The "Ring on My Finger" club that is. In the eyes of much of society, engagement isn't about "getting ready to get married." Engagement is about "OK, I definitely have to treat this person like a legitimate human being, if I haven't been already."

And no, I can't make a happy "I'm engaged!" post. Sure, I'm happy, but this is my blog and I like to bitch! None of you are here for my positive sunshininess anyway. So bitch I shall...

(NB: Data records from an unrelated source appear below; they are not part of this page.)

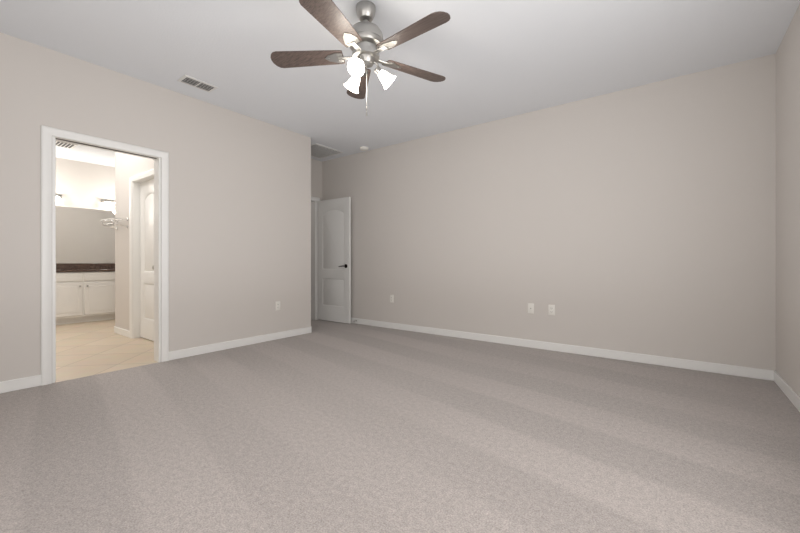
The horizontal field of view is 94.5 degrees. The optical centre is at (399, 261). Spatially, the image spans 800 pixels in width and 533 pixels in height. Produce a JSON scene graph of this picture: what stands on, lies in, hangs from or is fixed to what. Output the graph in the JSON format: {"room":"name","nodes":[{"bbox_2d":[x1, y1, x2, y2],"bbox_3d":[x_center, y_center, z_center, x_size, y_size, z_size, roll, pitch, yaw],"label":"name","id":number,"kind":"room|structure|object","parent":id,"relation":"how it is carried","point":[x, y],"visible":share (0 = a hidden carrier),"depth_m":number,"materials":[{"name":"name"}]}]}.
{"room":"empty bedroom","nodes":[
{"label":"empty bedroom","id":0,"kind":"room"},
{"bbox_2d":[56,158,114,263],"bbox_3d":[-5.850,-0.370,6.157,0.120,2.740,3.720,0,0,37],"label":"wall","id":1,"kind":"structure","parent":0,"point":[79,184],"depth_m":6.49,"materials":[{"name":"white paint"}]},
{"bbox_2d":[56,194,61,202],"bbox_3d":[-5.889,-1.050,5.855,0.179,0.161,0.840,0,0,37],"label":"sconce","id":2,"kind":"object","parent":1,"relation":"attached to","point":[58,197],"visible":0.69,"depth_m":6.10,"materials":[{"name":"white glass"}]},
{"bbox_2d":[56,206,114,262],"bbox_3d":[-5.614,-0.450,6.368,0.006,0.960,2.700,0,0,37],"label":"vanity mirror","id":3,"kind":"object","parent":1,"relation":"attached to","point":[84,235],"visible":0.44,"depth_m":6.48,"materials":[{"name":"mirror"}]},
{"bbox_2d":[101,199,114,207],"bbox_3d":[-5.070,-1.050,6.953,0.179,0.161,0.840,0,0,37],"label":"sconce","id":4,"kind":"object","parent":1,"relation":"attached to","point":[107,203],"visible":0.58,"depth_m":6.66,"materials":[{"name":"white glass"}]},
{"bbox_2d":[55,319,157,382],"bbox_3d":[-4.167,1.030,4.902,4.320,0.060,3.720,0,0,37],"label":"floor","id":5,"kind":"structure","parent":0,"point":[84,349],"depth_m":4.16,"materials":[{"name":"beige tile"}]},
{"bbox_2d":[56,271,114,324],"bbox_3d":[-5.371,0.585,6.186,0.608,0.830,2.800,0,0,37],"label":"bathroom vanity","id":6,"kind":"object","parent":5,"relation":"on","point":[85,297],"visible":0.35,"depth_m":6.04,"materials":[{"name":"white wood"}]},
{"bbox_2d":[56,263,114,271],"bbox_3d":[-5.379,0.088,6.192,0.587,0.164,2.820,0,0,37],"label":"countertop","id":7,"kind":"structure","parent":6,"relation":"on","point":[96,267],"depth_m":6.34,"materials":[{"name":"stone"}]},
{"bbox_2d":[115,152,153,330],"bbox_3d":[-3.134,-0.370,4.631,2.100,2.740,0.120,0,0,37],"label":"wall","id":8,"kind":"structure","parent":0,"point":[127,166],"depth_m":5.01,"materials":[{"name":"white paint"}]},
{"bbox_2d":[100,218,128,229],"bbox_3d":[-3.835,-0.510,4.962,0.464,0.144,0.191,0,0,37],"label":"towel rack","id":9,"kind":"object","parent":8,"relation":"attached to","point":[116,221],"visible":1,"depth_m":4.91,"materials":[{"name":"silver metal"}]},
{"bbox_2d":[114,326,128,336],"bbox_3d":[-3.773,0.956,5.024,0.605,0.088,0.014,0,0,37],"label":"baseboard","id":10,"kind":"structure","parent":8,"relation":"attached to","point":[120,331],"depth_m":5.02,"materials":[{"name":"white wood"}]},
{"bbox_2d":[129,169,153,338],"bbox_3d":[-3.154,-0.025,4.646,0.712,2.051,0.120,0,0,37],"label":"door frame","id":11,"kind":"structure","parent":8,"relation":"in","point":[136,259],"depth_m":4.83,"materials":[{"name":"white wood"}]},
{"bbox_2d":[140,179,153,340],"bbox_3d":[-3.139,-0.021,4.675,0.679,2.018,0.171,0,0,37],"label":"closet door","id":12,"kind":"structure","parent":8,"relation":"in","point":[146,259],"depth_m":4.72,"materials":[{"name":"white paint"}]},
{"bbox_2d":[0,32,310,381],"bbox_3d":[-2.543,-0.370,3.567,0.120,2.740,4.160,0,0,37],"label":"wall","id":13,"kind":"structure","parent":0,"point":[239,225],"depth_m":3.88,"materials":[{"name":"white paint"}]},
{"bbox_2d":[0,375,40,393],"bbox_3d":[-3.276,0.956,2.470,0.014,0.088,1.285,0,0,37],"label":"baseboard","id":14,"kind":"structure","parent":13,"relation":"attached to","point":[19,384],"depth_m":2.88,"materials":[{"name":"white wood"}]},
{"bbox_2d":[41,125,168,385],"bbox_3d":[-2.613,-0.050,3.357,0.018,2.099,0.938,0,0,37],"label":"door frame","id":15,"kind":"structure","parent":13,"relation":"attached to","point":[47,133],"depth_m":3.03,"materials":[{"name":"white wood"}]},
{"bbox_2d":[52,136,160,382],"bbox_3d":[-2.668,-0.025,3.398,0.120,2.051,0.802,0,0,37],"label":"doorway","id":16,"kind":"structure","parent":13,"relation":"in","point":[157,259],"depth_m":3.67,"materials":[{"name":"white wood"}]},
{"bbox_2d":[169,327,310,360],"bbox_3d":[-1.791,0.956,4.463,0.014,0.088,1.825,0,0,37],"label":"baseboard","id":17,"kind":"structure","parent":13,"relation":"attached to","point":[187,352],"depth_m":4.28,"materials":[{"name":"white wood"}]},
{"bbox_2d":[276,301,279,309],"bbox_3d":[-1.570,0.570,4.763,0.009,0.115,0.070,0,0,37],"label":"outlet","id":18,"kind":"object","parent":13,"relation":"attached to","point":[277,305],"visible":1,"depth_m":4.76,"materials":[{"name":"white plastic"}]},
{"bbox_2d":[311,159,321,200],"bbox_3d":[-1.684,-0.370,6.107,0.120,2.740,0.940,0,0,37],"label":"wall","id":19,"kind":"structure","parent":0,"point":[316,178],"depth_m":6.34,"materials":[{"name":"white paint"}]},
{"bbox_2d":[311,200,315,319],"bbox_3d":[-1.704,-0.025,6.081,0.120,2.051,0.737,0,0,37],"label":"doorway","id":20,"kind":"object","parent":19,"relation":"in","point":[313,260],"depth_m":6.35,"materials":[{"name":"white wood"}]},
{"bbox_2d":[317,197,350,323],"bbox_3d":[-1.105,-0.021,6.125,0.766,2.018,0.152,0,0,37],"label":"entry door","id":21,"kind":"structure","parent":20,"relation":"attached to","point":[334,260],"depth_m":6.09,"materials":[{"name":"white paint"}]},
{"bbox_2d":[311,196,319,319],"bbox_3d":[-1.648,-0.050,6.040,0.018,2.099,0.873,0,0,37],"label":"door frame","id":22,"kind":"structure","parent":19,"relation":"attached to","point":[316,199],"depth_m":6.34,"materials":[{"name":"white wood"}]},
{"bbox_2d":[0,319,799,532],"bbox_3d":[-1.188,1.030,3.217,7.330,0.060,5.220,0,0,37],"label":"floor","id":23,"kind":"structure","parent":0,"point":[357,428],"depth_m":2.02,"materials":[{"name":"grey carpet"}]},
{"bbox_2d":[0,0,799,166],"bbox_3d":[-1.945,-1.790,3.782,9.220,0.100,5.220,0,0,37],"label":"ceiling","id":24,"kind":"structure","parent":0,"point":[491,60],"depth_m":3.05,"materials":[{"name":"white paint"}]},
{"bbox_2d":[56,140,77,148],"bbox_3d":[-4.984,-1.732,5.461,0.300,0.017,0.300,0,0,37],"label":"ceiling vent","id":25,"kind":"object","parent":24,"relation":"in","point":[65,144],"visible":0.69,"depth_m":5.46,"materials":[{"name":"white metal"}]},
{"bbox_2d":[177,75,217,92],"bbox_3d":[-1.975,-1.733,3.617,0.175,0.015,0.310,0,0,37],"label":"ceiling vent","id":26,"kind":"object","parent":24,"relation":"in","point":[196,83],"visible":1,"depth_m":3.60,"materials":[{"name":"white metal"}]},
{"bbox_2d":[311,143,343,157],"bbox_3d":[-1.285,-1.731,5.822,0.560,0.018,0.560,0,0,37],"label":"ceiling vent","id":27,"kind":"object","parent":24,"relation":"in","point":[319,150],"visible":0.81,"depth_m":5.80,"materials":[{"name":"white metal"}]},
{"bbox_2d":[271,0,449,115],"bbox_3d":[-0.206,-1.359,2.495,1.241,0.762,1.272,0,0,37],"label":"ceiling fan","id":28,"kind":"object","parent":24,"relation":"hanging from","point":[365,41],"visible":1,"depth_m":2.46,"materials":[{"name":"brown wood"}]},
{"bbox_2d":[360,146,367,150],"bbox_3d":[-0.551,-1.719,5.661,0.136,0.042,0.136,0,0,37],"label":"smoke detector","id":29,"kind":"object","parent":24,"relation":"attached to","point":[363,148],"visible":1,"depth_m":5.62,"materials":[{"name":"white plastic"}]},
{"bbox_2d":[322,54,775,370],"bbox_3d":[0.296,-0.370,5.292,7.430,2.740,0.120,0,0,37],"label":"wall","id":30,"kind":"structure","parent":0,"point":[640,219],"depth_m":3.91,"materials":[{"name":"white paint"}]},
{"bbox_2d":[390,295,393,302],"bbox_3d":[-0.123,0.555,5.524,0.070,0.115,0.009,0,0,37],"label":"electrical outlet","id":31,"kind":"object","parent":30,"relation":"attached to","point":[392,298],"visible":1,"depth_m":5.51,"materials":[{"name":"white plastic"}]},
{"bbox_2d":[528,303,533,313],"bbox_3d":[1.517,0.545,4.295,0.070,0.115,0.020,0,0,37],"label":"electrical outlet","id":32,"kind":"object","parent":30,"relation":"attached to","point":[530,307],"visible":1,"depth_m":4.30,"materials":[{"name":"white plastic"}]},
{"bbox_2d":[548,305,554,314],"bbox_3d":[1.705,0.545,4.161,0.070,0.115,0.009,0,0,37],"label":"electrical outlet","id":33,"kind":"object","parent":30,"relation":"attached to","point":[551,309],"visible":1,"depth_m":4.16,"materials":[{"name":"white plastic"}]},
{"bbox_2d":[351,318,774,380],"bbox_3d":[0.890,0.956,4.766,5.610,0.088,0.014,0,0,37],"label":"baseboard","id":34,"kind":"structure","parent":30,"relation":"attached to","point":[750,372],"depth_m":3.88,"materials":[{"name":"white wood"}]},
{"bbox_2d":[776,4,799,396],"bbox_3d":[1.667,-0.370,1.015,0.120,2.740,5.100,0,0,37],"label":"wall","id":35,"kind":"structure","parent":0,"point":[788,211],"depth_m":2.74,"materials":[{"name":"white paint"}]},
{"bbox_2d":[774,371,799,411],"bbox_3d":[1.649,0.956,1.103,0.014,0.088,4.980,0,0,37],"label":"baseboard","id":36,"kind":"structure","parent":35,"relation":"attached to","point":[788,391],"depth_m":2.71,"materials":[{"name":"white wood"}]}
]}

When I turned 26 a year ago and was -gasp!- unmarried and childless, it gave people cause to be judgemental and act superior. A few people who I had thought I would be tight with till the day I died decided I was a moral failure as a woman, completely toxic, and in one case, too dangerous an influence to be around their child. I stopped getting invited to hang out with certain people, socializing was for "married couples only." What I did and did not choose to do in my spare time was up for public criticism as though it were a moral issue. I was bombarded with the messages that I was still single because I wasn't smart enough, interesting enough, spiritual enough, slutty enough, educated enough, a good enough person, fit enough, pretty enough, on and on ad nauseum. Heard some stupid bullshit preaching about how I'd better not want a family, and why the hell haven't I gotten that graduate degree I know I never want, but society seemed to demand of me as a historically overacheiving, 26-and-unmarried woman? (Holy hell, can we please let that stupid 1500 on the 1995 SATs go already?! I mean, that was so long ago that I hadn't even heard of the Internet! Not to mention, my being intelligent doesn't negate my right to decide what's going to make me happy and pursue those goals!) I was a weak and needy person for wanting to get married, a bad modern-woman for wanting children, etc. My marital status or lack thereof, was far more a product of "lack of options" than an actual conscious choice on my part, and those close to me were aware that I was unhappy about my situation. Beautiful and glamourous though she was, I just never wanted to be the Wilona in the Good Times of my life.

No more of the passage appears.